Create data service level agreements (SLAs)
The best place to start—especially to determine your optimal ingestion approach—is to gather use case requirements from your data consumers and work backwards to develop a data SLA to address matters such as:
- What is the business need?
- What are the expectations for the data, and when does the data need to meet them?
- How will we know when the SLA is met, and what will the response be if the SLA is not met?
As part of this, seek to outline the challenges posed by the use cases developed and plan for them accordingly. Identify the specific source systems at your disposal and make sure you know how to extract data from them.
Automated data ingestion
As data expands in volume and complexity, the days of relying on manual-ingestion solutions to curate such a massive amount of unstructured data are over. Automated data ingestion solutions have been proven to save time, boost productivity, and reduce manual steps in the data ingestion process.

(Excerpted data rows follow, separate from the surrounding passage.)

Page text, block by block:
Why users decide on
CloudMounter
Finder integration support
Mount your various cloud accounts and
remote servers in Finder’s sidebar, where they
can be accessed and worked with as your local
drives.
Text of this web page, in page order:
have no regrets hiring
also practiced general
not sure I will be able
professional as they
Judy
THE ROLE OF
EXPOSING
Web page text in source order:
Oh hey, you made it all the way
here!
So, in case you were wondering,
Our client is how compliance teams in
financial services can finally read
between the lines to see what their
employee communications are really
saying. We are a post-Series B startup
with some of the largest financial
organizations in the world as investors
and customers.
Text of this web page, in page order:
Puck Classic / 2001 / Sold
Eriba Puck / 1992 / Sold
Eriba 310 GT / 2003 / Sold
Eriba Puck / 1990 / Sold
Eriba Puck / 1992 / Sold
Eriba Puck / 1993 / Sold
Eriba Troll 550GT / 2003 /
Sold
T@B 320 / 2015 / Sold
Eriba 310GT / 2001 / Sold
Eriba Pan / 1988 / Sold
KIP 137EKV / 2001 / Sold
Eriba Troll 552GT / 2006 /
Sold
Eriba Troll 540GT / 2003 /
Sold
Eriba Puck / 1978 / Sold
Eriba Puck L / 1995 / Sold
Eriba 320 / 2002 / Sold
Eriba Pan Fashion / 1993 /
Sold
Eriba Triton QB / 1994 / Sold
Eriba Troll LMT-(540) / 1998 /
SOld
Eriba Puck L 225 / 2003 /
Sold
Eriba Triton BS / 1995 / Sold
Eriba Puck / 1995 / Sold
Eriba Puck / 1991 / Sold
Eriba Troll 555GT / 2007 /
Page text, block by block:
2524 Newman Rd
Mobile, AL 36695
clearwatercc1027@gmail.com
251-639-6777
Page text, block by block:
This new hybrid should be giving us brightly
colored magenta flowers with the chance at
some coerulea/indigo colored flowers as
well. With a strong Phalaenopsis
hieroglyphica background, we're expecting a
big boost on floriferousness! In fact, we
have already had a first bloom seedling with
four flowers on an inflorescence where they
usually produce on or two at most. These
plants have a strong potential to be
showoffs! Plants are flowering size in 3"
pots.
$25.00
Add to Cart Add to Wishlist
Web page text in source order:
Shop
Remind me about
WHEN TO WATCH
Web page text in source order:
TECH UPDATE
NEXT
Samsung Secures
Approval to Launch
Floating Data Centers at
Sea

Furthermore, automation offers the additional benefits of architectural consistency, consolidated management, safety, and error management. All of this contributes to decreased data processing time.
Execute data quality checks at time of ingest—but do so carefully
The best time to determine if you have a quality control problem is at the time of ingestion. While there’s no scalable way to create tests for every possible instance of data corruption across the pipeline, some organizations implement data circuit breakers that will stop the data ingestion process if data doesn’t pass specific quality checks. However, there are inherent tradeoffs here. Set your data quality thresholds too high and you may unnecessarily impede data access; set them too low and your overall data warehouse may be compromised.
Do your best here to strike a balance in your circuit breaker deployment. And leverage data visualization and observability to help you detect data quality issues early in the process so you can resolve them before they become widespread.